BEGIN Entries supplied

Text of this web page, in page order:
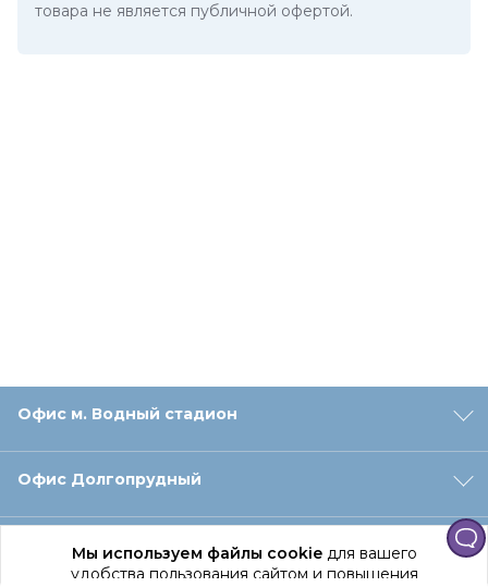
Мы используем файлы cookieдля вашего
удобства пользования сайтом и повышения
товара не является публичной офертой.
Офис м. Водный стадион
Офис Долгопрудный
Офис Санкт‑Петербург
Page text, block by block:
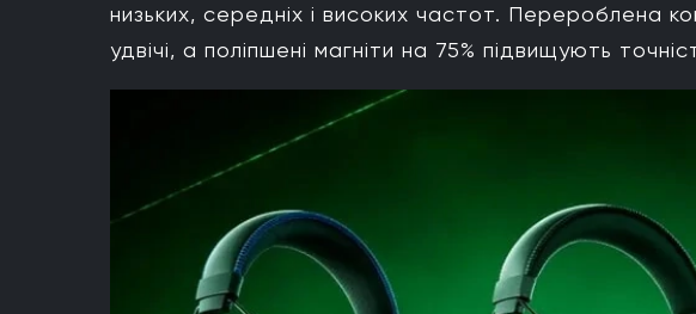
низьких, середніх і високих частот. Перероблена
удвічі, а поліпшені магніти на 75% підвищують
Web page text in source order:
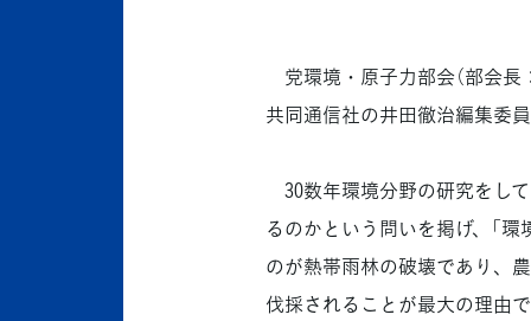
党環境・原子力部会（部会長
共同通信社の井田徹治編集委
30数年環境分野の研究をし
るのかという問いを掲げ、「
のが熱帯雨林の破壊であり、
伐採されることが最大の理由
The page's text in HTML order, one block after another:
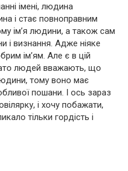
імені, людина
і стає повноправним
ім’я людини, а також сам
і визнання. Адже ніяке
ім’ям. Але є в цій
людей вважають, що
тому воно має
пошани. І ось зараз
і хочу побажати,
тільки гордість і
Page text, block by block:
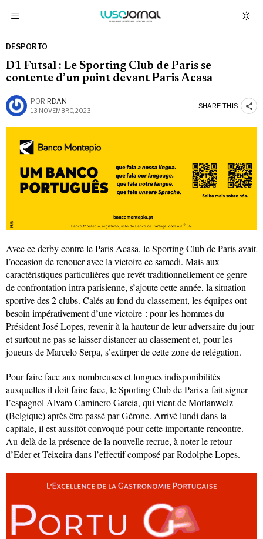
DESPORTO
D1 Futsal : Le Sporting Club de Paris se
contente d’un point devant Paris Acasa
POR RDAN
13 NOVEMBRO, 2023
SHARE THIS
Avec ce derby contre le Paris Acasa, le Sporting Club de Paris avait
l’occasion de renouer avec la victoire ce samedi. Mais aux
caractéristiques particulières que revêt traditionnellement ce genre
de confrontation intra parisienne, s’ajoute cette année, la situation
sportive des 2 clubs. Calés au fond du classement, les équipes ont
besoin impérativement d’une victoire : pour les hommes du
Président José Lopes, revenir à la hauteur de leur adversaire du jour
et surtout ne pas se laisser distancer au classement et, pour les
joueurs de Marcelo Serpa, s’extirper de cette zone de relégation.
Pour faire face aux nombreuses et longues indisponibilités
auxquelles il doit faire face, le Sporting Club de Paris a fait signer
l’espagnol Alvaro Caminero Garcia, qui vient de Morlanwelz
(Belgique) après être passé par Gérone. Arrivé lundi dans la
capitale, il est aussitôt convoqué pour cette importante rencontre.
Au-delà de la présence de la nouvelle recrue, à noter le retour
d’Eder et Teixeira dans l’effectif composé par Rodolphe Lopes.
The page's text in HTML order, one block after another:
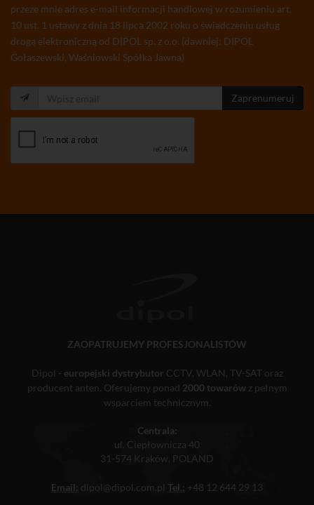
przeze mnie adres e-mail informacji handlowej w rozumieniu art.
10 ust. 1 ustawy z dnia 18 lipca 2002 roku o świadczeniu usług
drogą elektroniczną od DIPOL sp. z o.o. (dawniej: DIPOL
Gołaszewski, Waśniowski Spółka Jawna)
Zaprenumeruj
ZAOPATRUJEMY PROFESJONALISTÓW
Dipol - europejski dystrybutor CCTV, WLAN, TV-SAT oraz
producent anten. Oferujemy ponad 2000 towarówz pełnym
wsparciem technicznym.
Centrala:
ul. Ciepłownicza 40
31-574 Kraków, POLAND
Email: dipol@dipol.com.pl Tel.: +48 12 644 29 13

END Entries supplied

All lines from the one containing "capitale, il est" through the end of the entries above must be given again exactly, with every picture omitted.

capitale, il est aussitôt convoqué pour cette importante rencontre.
Au-delà de la présence de la nouvelle recrue, à noter le retour
d’Eder et Teixeira dans l’effectif composé par Rodolphe Lopes.
The page's text in HTML order, one block after another:
przeze mnie adres e-mail informacji handlowej w rozumieniu art.
10 ust. 1 ustawy z dnia 18 lipca 2002 roku o świadczeniu usług
drogą elektroniczną od DIPOL sp. z o.o. (dawniej: DIPOL
Gołaszewski, Waśniowski Spółka Jawna)
Zaprenumeruj
ZAOPATRUJEMY PROFESJONALISTÓW
Dipol - europejski dystrybutor CCTV, WLAN, TV-SAT oraz
producent anten. Oferujemy ponad 2000 towarówz pełnym
wsparciem technicznym.
Centrala:
ul. Ciepłownicza 40
31-574 Kraków, POLAND
Email: dipol@dipol.com.pl Tel.: +48 12 644 29 13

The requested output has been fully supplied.